Playing a bit with `unittest`

Testing the GUI (+ integration with model)

Have a look to the tests/test_gui.py file and listen to the teacher explanation:

it contains a test suite for the CalculatorApp class

Notice that tests are based on custom _base class _(namely CalculatorGUITestCase), which adds
- custom action (e.g. press_button(button_name))
- custom assertions (e.g. assert_display(expected_text))
- custom setup and teardown activities (showing / closing the GUI)
In particular, have a look to the TestExpressions test case, and listen to the teacher explanation

⬇️

# this is a test case! (based upon the aforementioned base class)
class TestExpressions(CalculatorGUITestCase):

    # test procedure: inserting and evaluating a simple integer expression
    def test_integer_expression(self):
        # insert symbols "1", "+", "2"
        self.press_button("1")
        self.press_button("+")
        self.press_button("2")
        # check the display shows "1+2"
        self.assert_display("1+2")
        # press the "=" button
        self.press_button("=")
        # check the display shows "3"
        self.assert_display("3")

    # test procedure: inserting and evaluating a simple float expression
    def test_float_expression(self):
        self.press_button("1")
        self.press_button(".")
        self.press_button("2")
        self.press_button("+")
        self.press_button("2")
        self.assert_display("1.2+2")
        self.press_button("=")
        self.assert_display("3.2")

Interesting things to notice (pt. 1)

To enable testing the GUI, the CalculatorApp class’s public API has been extended with further functionalities:
- find_button_by(text): a function returning the button widget with the given text
- display: an attribute referencing the display widget (it’s now public)

Before:

class CalculatorApp { - _calc: Calculator - _display: Label + build(): BoxLayout + on_button_press(button: Button) }

After:

class CalculatorApp { - _calc: Calculator + display: Label + build(): BoxLayout + on_button_press(button: Button) + find_button_by(text: str): Button - _browse_children(container): Iterable[Widget] }

New entries

find_button_by(text: str): is necessary to make simulate buttons pressure in the tests
_browse_children(container): is a private functionality, necessary to implement find_button_by
display: is necessary to make assertions about the displayed text in the tests

Interesting things to notice (pt. 2)

How these novel functionalities are implemented in practice is not that relevant, but here it is:

class CalculatorApp(App):
    # returns a sort of list of all the widgets directly or indirectly contained in the given container
    def _browse_children(self, container):
        yield container
        if hasattr(container, 'children'):
            for child in container.children:
                yield from self._browse_children(child)
    
    # returns the first widget in the GUI which 1. is a button and 2. whose text is equal to the given one
    def find_button_by(self, text) -> Button:
        for widget in self._browse_children(self.root):
            if isinstance(widget, Button) and widget.text == text:
                return widget
            
    def build(self):
        # ... (unchanged)
        self.display = Label(text="0", font_size=24, size_hint=(3, 1))
        # ... (unchanged)

    # the rest of the class is unchanged

Interesting things to notice (pt. 3)

Take-away: when writing post-hoc tests (i.e., after the main code has been already written), it is often necessary to extend the public API of the SUT to make its internal state and functioning observable and controllable from the outside, and therefore testable

to avoid this situation, it’s paramount to write tests before the main code is written
- we’ll see how

Interesting things to notice (pt. 4)

If you read them at the adequate abstraction level, each test case is telling a story about the SUT

e.g.

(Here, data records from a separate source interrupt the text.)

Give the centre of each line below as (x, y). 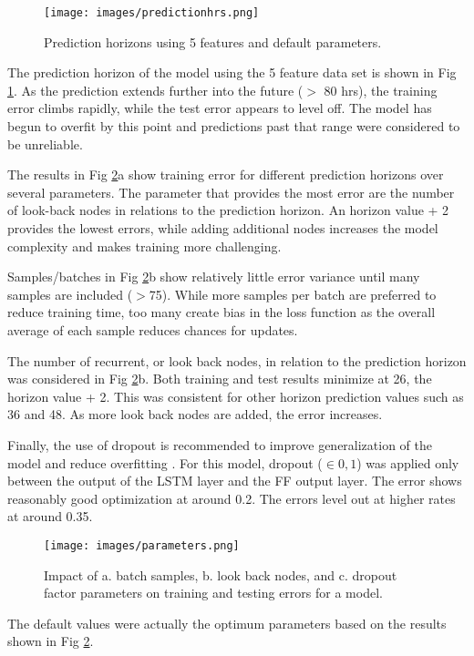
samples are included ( (70, 294)
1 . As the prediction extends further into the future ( (155, 90)
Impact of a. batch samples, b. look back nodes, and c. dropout (221, 574)
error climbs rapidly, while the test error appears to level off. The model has (220, 108)
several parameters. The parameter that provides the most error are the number (231, 192)
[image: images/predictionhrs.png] (152, 13)
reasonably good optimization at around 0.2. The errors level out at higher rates (232, 498)
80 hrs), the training (381, 90)

TestCalculatorMethods is telling the story of the Calculator class
- it’s telling the story of how a Calculator object looks like when it is freshly instantiated
- it’s telling the story of how a Calculator object behaves when it is used to build an expression
- it’s telling the story of how a Calculator object behaves when it is used to evaluate an expression
e.g. TestExpressions is telling the story of the CalculatorApp class (i.e. the GUI)
- it’s telling the story of how the GUI looks like when it is freshly instantiated
- it’s telling the story of how the GUI behaves when it is used to build an expression
- it’s telling the story of how the GUI behaves when it is used to evaluate an expression

Take-away: the story you can picture in your mind when reading a test is a way to describe the test plan, the designer of the test suite was envisioning when writing the tests

Exercise

Write your own test suite

Focus on the test_gui.py file
Add one more test case for the GUI, say TestLayout, which ensures that:
- the GUI has a display, and its initial text is 0
- the GUI contains all the buttons for the digits, the operations, and the special commands
  - namely: 0, 1, 2, 3, 4, 5, 6, 7, 8, 9, +, -, *, /, =, C, .
Hints:
- you may want to reuse the CalculatorGUITestCase class and its functionalities
- you may want to add one more custom assertion, say assert_button_exists, to CalculatorGUITestCase
  - in order to check that a button with a given text is present in the GUI

One possible solution is in the next slide

⬇️ (please resist the temptation, and try to solve the exercise before looking at the solution) ⬇️

One possible solution

(also available on branch exercises/01-test-layout of the testable-calculator repository)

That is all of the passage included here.